The key thing for people wanting to learn from Google's practices isn't to follow each of Google's specific policies but instead to understand the philosophy behind their practices then apply those philosophies in your specific context.


Marc Andreessen (whose blog is on fire!) has a rather lengthy but excellent blog post entitled The Pmarca Guide to Big Companies, part 2: Retaining great people which has some good advice on how big companies can retain their best employees. The most interesting aspects of his post were some of the accurate observations he had about obviously bad ideas that big companies implement which are intended to retain their best employees but end up backfiring. I thought these insights were valuable enough that they are worth repeating.

Marc writes

Don't create a new group or organization within your company whose job is "innovation". This takes various forms, but it happens reasonably often when a big company gets into product trouble, and it's hugely damaging.

Here's why:

First, you send the terrible message to the rest of the organization that they're not supposed to innovate.

Second, you send the terrible message to the rest of the organization that you think they're the B team.

That's a one-two punch that will seriously screw things up.

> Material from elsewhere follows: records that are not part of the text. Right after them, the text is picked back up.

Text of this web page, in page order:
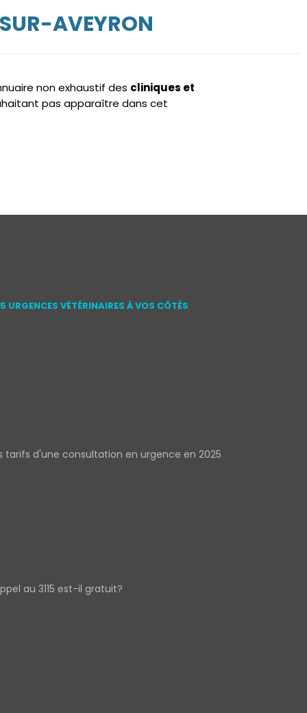
AVEYRON
non exhaustif des cliniques et
pas apparaître dans cet
URGENCES VÉTÉRINAIRES À VOS CÔTÉS
tarifs d'une consultation en urgence en 2025
au 3115 est-il gratuit?
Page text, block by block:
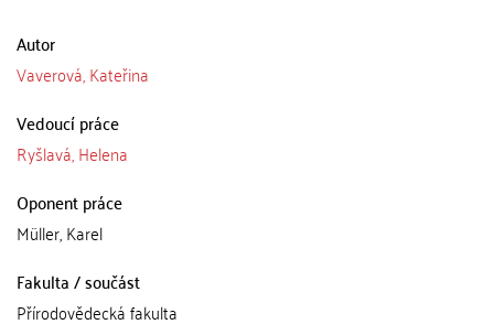
Autor
Vaverová, Kateřina
Vedoucí práce
Ryšlavá, Helena
Oponent práce
Müller, Karel
Fakulta / součást
Přírodovědecká fakulta
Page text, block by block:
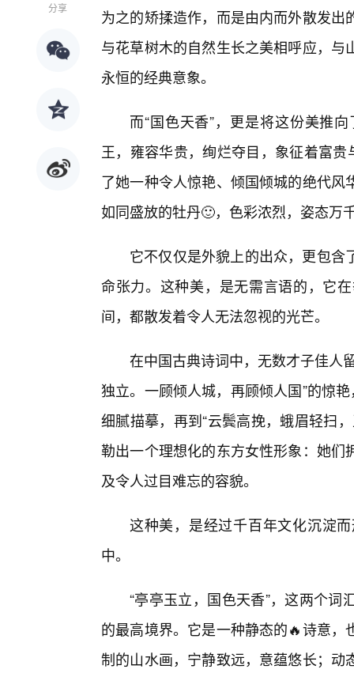
分享
为之的矫揉造作，而是由内而外散发
与花草树木的自然生长之美相呼应，
永恒的经典意象。
而“国色天香”，更是将这份美推
王，雍容华贵，绚烂夺目，象征着富
了她一种令人惊艳、倾国倾城的绝代
如同盛放的牡丹🙂，色彩浓烈，姿态万
它不仅仅是外貌上的出众，更包
命张力。这种美，是无需言语的，它
间，都散发着令人无法忽视的光芒。
在中国古典诗词中，无数才子佳人
独立。一顾倾人城，再顾倾人国”的惊
细腻描摹，再到“云鬓高挽，蛾眉轻扫
勒出一个理想化的东方女性形象：她
及令人过目难忘的容貌。
这种美，是经过千百年文化沉淀
中。
“亭亭玉立，国色天香”，这两个
的最高境界。它是一种静态的🔥诗意
制的山水画，宁静致远，意蕴悠长；
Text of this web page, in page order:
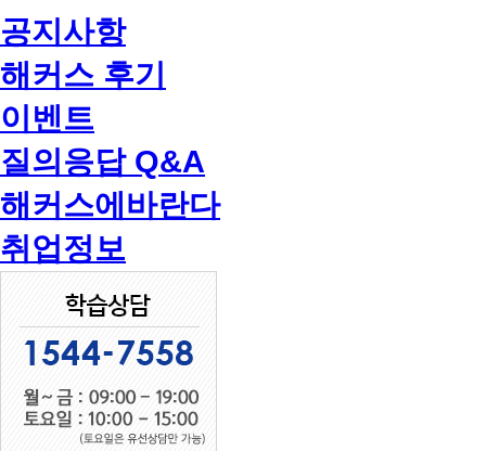
공지사항
해커스 후기
이벤트
질의응답 Q&A
해커스에바란다
취업정보
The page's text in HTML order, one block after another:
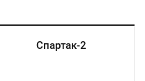
Спартак-2
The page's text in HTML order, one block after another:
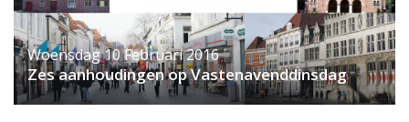
Woensdag 10 Februari 2016
Zes aanhoudingen op Vastenavenddinsdag

This so true. Every time I've seen some executive or management higher up create an incubation or innovation team within a specific product group, it has lead to demoralization of the people who have been relegated as the "B team" and bad blood between both teams which eventually leads to in-fighting. All of this might be worth it if these efforts are successful but as Clayton Christensen pointed out in his interview in Business Week on the tenth anniversary of "The Innovator's Dilemma"

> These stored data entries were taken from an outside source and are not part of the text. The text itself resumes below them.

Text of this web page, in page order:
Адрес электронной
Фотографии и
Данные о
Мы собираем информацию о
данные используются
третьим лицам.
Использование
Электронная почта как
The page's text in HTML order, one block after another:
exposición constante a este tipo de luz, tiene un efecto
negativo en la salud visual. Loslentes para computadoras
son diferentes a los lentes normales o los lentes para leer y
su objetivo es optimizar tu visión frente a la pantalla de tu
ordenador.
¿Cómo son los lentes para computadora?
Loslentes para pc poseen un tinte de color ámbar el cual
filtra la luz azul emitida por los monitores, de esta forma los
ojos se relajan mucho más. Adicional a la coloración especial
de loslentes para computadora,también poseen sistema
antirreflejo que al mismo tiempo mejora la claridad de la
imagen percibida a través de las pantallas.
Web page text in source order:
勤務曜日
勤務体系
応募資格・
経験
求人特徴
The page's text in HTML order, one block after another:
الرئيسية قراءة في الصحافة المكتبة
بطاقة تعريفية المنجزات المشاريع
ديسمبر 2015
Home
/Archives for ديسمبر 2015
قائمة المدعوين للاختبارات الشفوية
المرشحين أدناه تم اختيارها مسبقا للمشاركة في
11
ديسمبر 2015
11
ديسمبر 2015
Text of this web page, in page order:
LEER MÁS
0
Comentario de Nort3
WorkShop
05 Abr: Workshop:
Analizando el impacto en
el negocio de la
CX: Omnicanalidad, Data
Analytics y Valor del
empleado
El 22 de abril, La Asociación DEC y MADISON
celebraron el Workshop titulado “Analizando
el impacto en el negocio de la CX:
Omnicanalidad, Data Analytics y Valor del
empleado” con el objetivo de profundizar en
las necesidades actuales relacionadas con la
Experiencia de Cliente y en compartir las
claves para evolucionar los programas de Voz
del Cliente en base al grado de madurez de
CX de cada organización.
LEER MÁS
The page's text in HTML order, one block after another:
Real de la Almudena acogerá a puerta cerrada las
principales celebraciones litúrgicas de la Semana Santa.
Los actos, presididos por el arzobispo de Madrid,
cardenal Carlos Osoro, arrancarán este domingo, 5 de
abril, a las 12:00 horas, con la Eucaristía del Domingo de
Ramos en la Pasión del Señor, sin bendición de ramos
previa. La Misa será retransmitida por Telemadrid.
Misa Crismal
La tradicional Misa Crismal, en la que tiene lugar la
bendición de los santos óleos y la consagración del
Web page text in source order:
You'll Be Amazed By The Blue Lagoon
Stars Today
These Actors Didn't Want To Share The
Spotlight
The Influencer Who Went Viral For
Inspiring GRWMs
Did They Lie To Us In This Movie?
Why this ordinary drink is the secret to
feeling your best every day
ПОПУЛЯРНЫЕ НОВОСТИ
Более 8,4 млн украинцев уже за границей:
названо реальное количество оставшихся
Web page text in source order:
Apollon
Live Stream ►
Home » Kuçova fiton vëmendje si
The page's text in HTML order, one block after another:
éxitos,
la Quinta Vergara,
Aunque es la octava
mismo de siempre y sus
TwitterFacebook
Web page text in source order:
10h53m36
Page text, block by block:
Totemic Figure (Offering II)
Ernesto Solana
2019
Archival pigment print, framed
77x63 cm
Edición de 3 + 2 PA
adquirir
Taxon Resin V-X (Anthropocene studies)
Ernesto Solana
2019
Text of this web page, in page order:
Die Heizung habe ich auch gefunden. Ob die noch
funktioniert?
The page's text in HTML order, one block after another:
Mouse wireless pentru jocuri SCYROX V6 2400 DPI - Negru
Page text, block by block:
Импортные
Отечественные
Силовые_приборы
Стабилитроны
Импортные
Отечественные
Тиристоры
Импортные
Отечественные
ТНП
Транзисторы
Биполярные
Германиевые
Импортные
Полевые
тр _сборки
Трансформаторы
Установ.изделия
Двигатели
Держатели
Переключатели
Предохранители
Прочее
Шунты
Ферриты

People come up with lots of new ideas, but nothing happens. They get very disillusioned. Never does an idea pop out of a person's head as a completely fleshed-out business plan. It has to go through a process that will get approved and funded. You're not two weeks into the process until you realize, "gosh, the sales force is not going to sell this thing," and you change the economics. Then two weeks later, marketing says they won't support it because it doesn't fit the brand, so we've got to change the whole concept.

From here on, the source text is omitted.